• _TRY IT_
The lines to copy are those holding the string "Release" in the entries below.
---
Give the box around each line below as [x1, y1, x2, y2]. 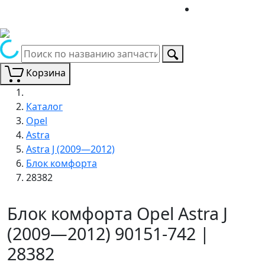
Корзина [26, 66, 66, 79]
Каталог [26, 99, 63, 113]
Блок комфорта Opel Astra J [7, 201, 228, 225]
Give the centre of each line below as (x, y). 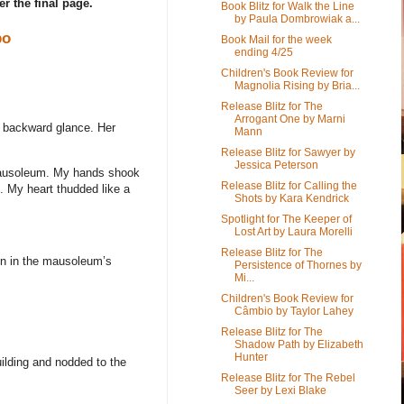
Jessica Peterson (276, 165)
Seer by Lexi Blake (280, 390)
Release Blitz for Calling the (289, 185)
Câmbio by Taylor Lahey (294, 311)
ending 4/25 (263, 52)
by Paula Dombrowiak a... (297, 18)
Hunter (251, 357)
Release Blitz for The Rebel (288, 377)
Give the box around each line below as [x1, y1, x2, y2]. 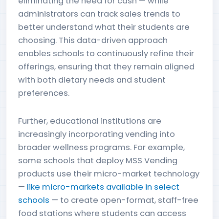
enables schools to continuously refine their [18, 48, 194, 59]
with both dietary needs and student [18, 74, 166, 86]
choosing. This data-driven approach [18, 35, 168, 46]
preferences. [18, 88, 69, 99]
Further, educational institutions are [18, 115, 161, 127]
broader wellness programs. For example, [18, 142, 185, 153]
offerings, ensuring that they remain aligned [18, 61, 195, 72]
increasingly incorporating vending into [18, 129, 175, 140]
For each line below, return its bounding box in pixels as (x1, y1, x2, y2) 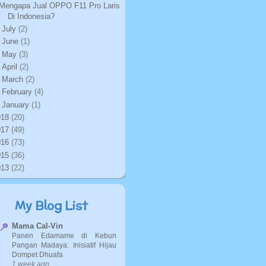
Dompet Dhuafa (12, 251, 63, 259)
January (1, 100, 31, 109)
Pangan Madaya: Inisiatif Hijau (12, 241, 116, 249)
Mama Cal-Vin (12, 221, 63, 230)
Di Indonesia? (8, 11, 55, 21)
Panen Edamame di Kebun (12, 232, 116, 240)
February (1, 87, 34, 97)
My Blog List (14, 197, 88, 214)
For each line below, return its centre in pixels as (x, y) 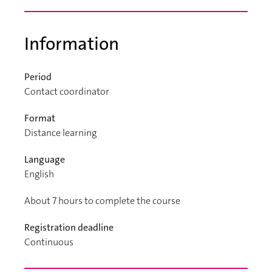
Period (38, 76)
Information (72, 44)
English (39, 174)
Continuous (49, 242)
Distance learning (60, 132)
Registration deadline (69, 227)
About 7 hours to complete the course (102, 200)
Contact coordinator (67, 91)
---
• _TASK ANSWER_
Release Blitz for Calling the (289, 185)
Release Blitz for The Rebel (288, 377)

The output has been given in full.